DataComp: In search of the next generation of multimodal data sets

*=Equal taxpayers

Multimodal datasets are a critical component in recent advances such as Stable Diffusion and GPT-4, but their design does not receive the same research attention as model architectures or training algorithms. To address this shortcoming in the machine learning ecosystem, we introduced DataComp, a testbed for dataset experiments focused on a new candidate pool of 12.8 billion image-text pairs from Common Crawl. Participants in our benchmark design new filtering techniques or select new data sources and then evaluate their new data set by running our standardized CLIP training code and testing the resulting model on 38 subsequent test sets. Our benchmark consists of multiple computational scales spanning four orders of magnitude, allowing the study of scale trends and making the benchmark accessible to researchers with varying resources. Our benchmark experiments show that the DataComp workflow leads to better training sets. In particular, our best baseline, DataComp-1B, allows training a ViT-L/14 CLIP from scratch with a zero-shot accuracy of 79.2% on ImageNet, outperforming OpenAI's ViT-L/14 CLIP by 3 .7 percentage points while using the same training procedure. and calculate.

DataComp: In search of the next generation of multimodal data sets

Technical Terrence Team

PlayBets ICO introduces high-ranking PLT token

Leave a Reply Cancel reply

Recommended.

Arkham reports Mt. Gox transfers $2.8 billion in bitcoins to a new address

Bitcoin on the brink: Is a “big move” imminent?

Ghosts' vision of the future is a dystopian dreamland.

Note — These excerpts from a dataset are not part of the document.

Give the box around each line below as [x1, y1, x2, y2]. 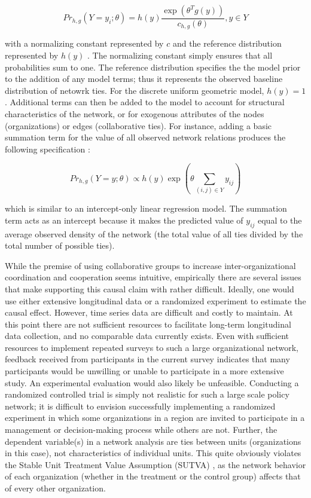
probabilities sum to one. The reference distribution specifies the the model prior [5, 60, 301, 73]
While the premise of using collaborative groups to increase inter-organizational [5, 259, 296, 271]
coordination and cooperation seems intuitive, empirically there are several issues [5, 271, 301, 283]
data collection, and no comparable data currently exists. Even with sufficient [5, 329, 289, 342]
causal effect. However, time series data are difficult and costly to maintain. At [5, 306, 293, 319]
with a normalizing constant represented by [5, 37, 164, 50]
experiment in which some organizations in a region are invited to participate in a [5, 411, 305, 424]
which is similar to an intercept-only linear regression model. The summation [5, 202, 287, 215]
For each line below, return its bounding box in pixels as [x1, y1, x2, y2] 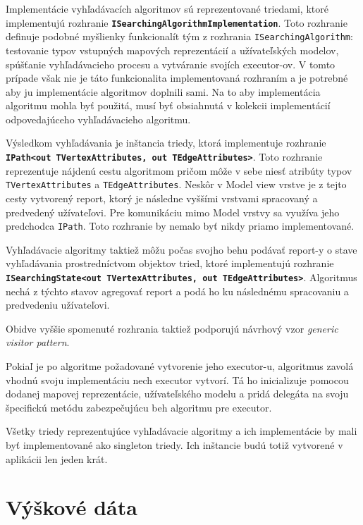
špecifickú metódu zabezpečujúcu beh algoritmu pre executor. [6, 400, 272, 414]
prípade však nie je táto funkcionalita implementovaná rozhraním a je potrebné [6, 70, 348, 85]
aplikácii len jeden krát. [6, 451, 108, 466]
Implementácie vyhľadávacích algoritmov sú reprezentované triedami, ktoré [6, 1, 328, 16]
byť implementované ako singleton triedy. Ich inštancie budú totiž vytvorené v [6, 438, 343, 452]
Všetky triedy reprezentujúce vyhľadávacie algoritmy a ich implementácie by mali [6, 424, 357, 438]
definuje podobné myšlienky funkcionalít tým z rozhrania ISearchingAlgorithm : [6, 29, 353, 44]
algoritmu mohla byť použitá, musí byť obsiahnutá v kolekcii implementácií [6, 98, 331, 113]
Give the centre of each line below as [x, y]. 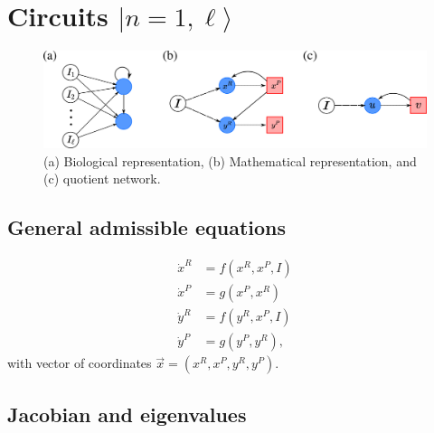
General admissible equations [147, 227]
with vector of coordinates [80, 363]
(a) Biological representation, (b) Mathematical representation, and [230, 160]
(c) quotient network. [102, 179]
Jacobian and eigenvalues [127, 414]
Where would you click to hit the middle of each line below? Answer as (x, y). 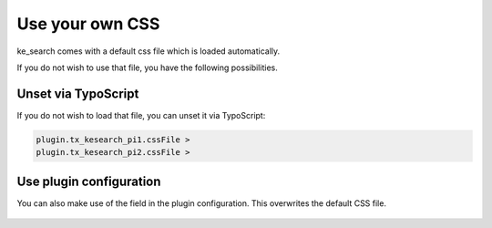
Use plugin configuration (89, 181)
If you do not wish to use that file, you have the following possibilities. (147, 67)
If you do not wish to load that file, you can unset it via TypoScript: (141, 115)
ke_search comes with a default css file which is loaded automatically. (149, 51)
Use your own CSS (88, 24)
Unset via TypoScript (78, 93)
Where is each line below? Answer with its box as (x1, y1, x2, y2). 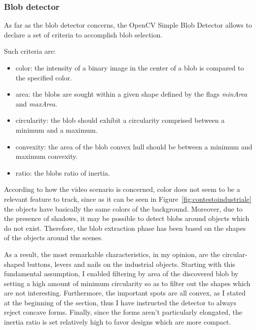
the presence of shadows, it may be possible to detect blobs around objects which (4, 213, 250, 223)
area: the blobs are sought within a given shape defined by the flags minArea (15, 89, 248, 99)
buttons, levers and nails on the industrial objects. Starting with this (27, 258, 235, 269)
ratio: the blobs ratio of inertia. (15, 167, 110, 178)
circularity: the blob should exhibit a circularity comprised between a (15, 115, 225, 125)
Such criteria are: (4, 46, 56, 56)
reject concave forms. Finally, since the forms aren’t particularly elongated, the (4, 307, 242, 317)
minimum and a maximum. (15, 124, 98, 135)
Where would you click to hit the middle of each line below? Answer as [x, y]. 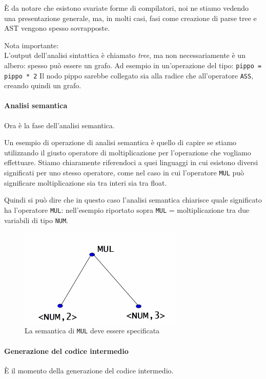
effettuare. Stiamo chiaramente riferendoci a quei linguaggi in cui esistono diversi [131, 162]
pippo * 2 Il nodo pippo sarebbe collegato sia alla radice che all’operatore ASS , [129, 75]
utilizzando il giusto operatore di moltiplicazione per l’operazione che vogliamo [128, 152]
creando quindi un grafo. [43, 85]
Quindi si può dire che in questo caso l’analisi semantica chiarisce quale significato [133, 200]
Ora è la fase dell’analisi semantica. [59, 125]
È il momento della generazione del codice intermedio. [89, 370]
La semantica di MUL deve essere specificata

US Justice Department asks court to reject TikTok's challenge to crackdown law By Reuters

Legion Ventures ICO: democratizing investments with 13 million dollars

Categories

Important Links

DataComp: In search of the next generation of multimodal data sets

Related

Technical Terrence Team

PlayBets ICO introduces high-ranking PLT token

Leave a Reply Cancel reply

Recommended.

Arkham reports Mt. Gox transfers $2.8 billion in bitcoins to a new address

Bitcoin on the brink: Is a “big move” imminent?

Ghosts' vision of the future is a dystopian dreamland.

US Justice Department asks court to reject TikTok's challenge to crackdown law By Reuters

Legion Ventures ICO: democratizing investments with 13 million dollars

Categories

Important Links

Get daily news updates to your inbox!